Tabdeeli – Winds of Change: What Imran Khan Can Learn from Jeremy Corbyn

The word ‘tabdeeli’ or change, echoes in all quarters of Pakistan. Whilst most use it as a gimmick today, once upon a time, it was the start of a revolution in Pakistan. For years Khan tried to gain momentum of his political movement. Even being the cricketing superstar he was, failed to mobilise or strategise a political party. Or could he? The efforts over the twenty years didn’t go to waste — quite the contrary, they snowballed, and culminated in the historic Jalsa at Minar-E-Pakistan in late 2011, and some say a few days back – the latter being a point of contention.

Nowadays PTI is nothing short of an Imran Khan cult with the added spice of PPP turncoats who have seen the ‘tabdeeli’ in their respective parties and believe it is time to move on to pastures new. Somewhere they will find more benefit. It is a point that can’t be argued, politically PTI maybe gaining more names or as we know them ‘electables’. The hope inside Bani Gala is that these electables will equate to more voters come election day. And maybe there will be more voters. Maybe PTI will win the GE if they can outwit the expert brothers at their own game. The question is what will have PTI sacrificed?

It is no secret Khan promised a new Pakistan. A Pakistan where the poor dreamt of an apolitical police force and a fair justice system – or can we call it ‘do nahi, ek Pakistan’ as per the PTI election motto. A Pakistan where the MNAs served the constituents in contrast to ruling them. So what changed? Did Khan change the game plan or did he just run out of patience playing the nation for fools? Or is it that Khan underestimated the power of the truth and the power of the people?

Khan has always referred to Western democracies for lessons and insight, especially the UK. Here, I would like to bring attention to the recent few months in the British political landscape. The General Elections, which experts predicted to be a majority win for the Tories actually had them lose the majority to an underdog who had been written off.
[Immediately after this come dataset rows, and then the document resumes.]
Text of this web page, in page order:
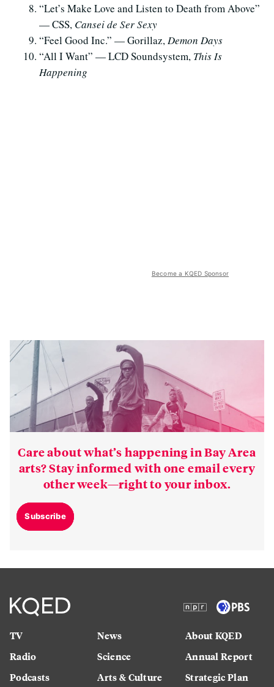
“Let’s Make Love and Listen to Death from Above”
— CSS, Cansei de Ser Sexy
“Feel Good Inc.” — Gorillaz,Demon Days
“All I Want” — LCD Soundsystem, This Is
Happening
Become a KQED Sponsor
Care about what’s happening in Bay Area
arts? Stay informed with one email every
other week—right to your inbox.
Subscribe
TV
Radio
Podcasts
News
Science
Arts & Culture
About KQED
Annual Report
Strategic Plan
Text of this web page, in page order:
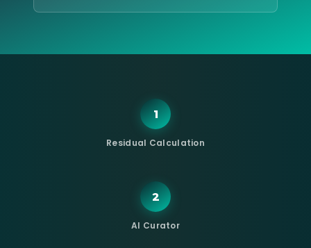
1
Residual Calculation
2
AI Curator
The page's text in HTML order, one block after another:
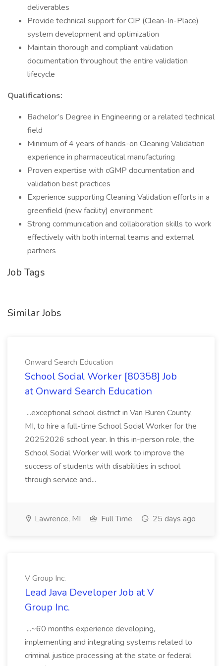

Though I mention the recent few months, this story started around three decades ago.

Jeremy Corbyn has been Islington North’s Member of Parliament since 1983. After the dismal Labour performance in the last GE, he won the leadership race not once but twice. He had to win it twice because the status quo politicians didn’t want a man of his style as Labour leader and managed to push for a second Labour leadership election. Yet by winning twice he proved he was in fact the people’s choice. During this time the large majority of the senior Labour MPs wrote him off and left him to pick up the pieces. Now he has delivered the biggest political upset possibly since the second world war. The question is how did he do it? People will give it many reasons, I believe there are only two — consistency and the truth.
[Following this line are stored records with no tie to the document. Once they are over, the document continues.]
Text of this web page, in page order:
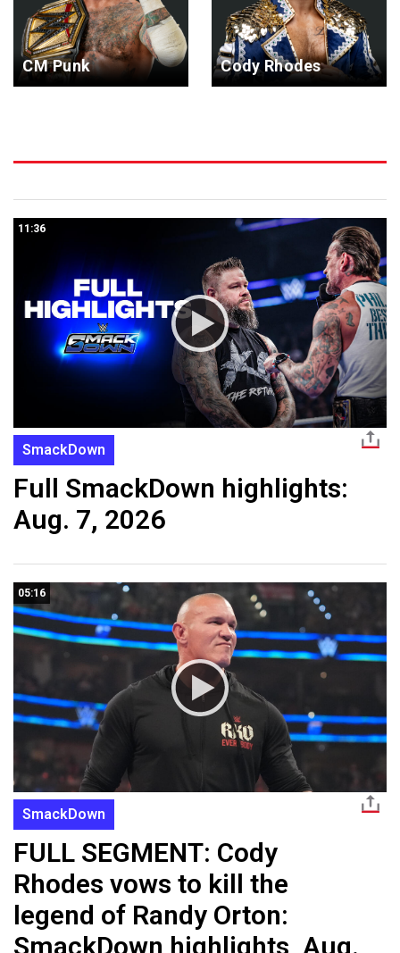
CM Punk Cody Rhodes
11:36
SmackDown
Full SmackDown highlights:
Aug. 7, 2026
05:16
SmackDown
FULL SEGMENT: Cody
Rhodes vows to kill the
legend of Randy Orton:
SmackDown highlights, Aug.

A recent video being shared on social media shows Corbyn’s stance on equal opportunities unwavering as far back as the videos go. He was one of the few MPs standing openly against the Iraq invasion and many more important issues — just take a look a he’s voting record and it will show he has been on the right side of history, not once but throughout. With regards to truth, a quick google search will show that Corbyn was targeted for his stance on Nuclear weapon usage (he believes in disarming) on many occasions during the election campaign, and although he knew he could easily win voters by choosing the easy way, he remained truthful. This is just one example of he’s integrity.
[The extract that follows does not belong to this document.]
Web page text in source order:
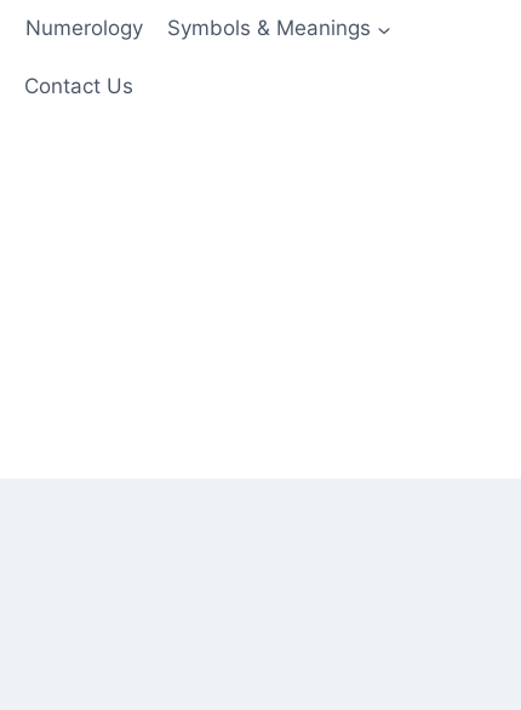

He dresses and speaks simple. He offers solutions which put people first and the establishment second. The campaign slogan for Labour was ‘For the Many, not the few’ — and this is what resonated with the people who came out to vote, especially the youth. If you look at the team he had, there were little-to-no ‘big’ names. Just one man on a mission to change the face of politics for the better – reminiscent of an Imran Khan of yesteryear.

People may claim that Pakistan’s landscape is different, it takes electables or it takes a certain degree of ‘back handers’, but the counter argument is politics is a dirty game wherever it is being played. Corbyn didn’t have any electables, nor did he play dirty tricks, he gave the people something to believe in. The similarities of the tabdeeli delivered by Corbyn and the pre-2011 era of PTI can’t be ignored – whether we accept it or not.

So for the conductors of the questionable recent events in PTI, it may be worth going back to basics, you never know, the people may even help you deliver a win if you give them what they really want! Trust me, it certainly beats selling your soul to the devil.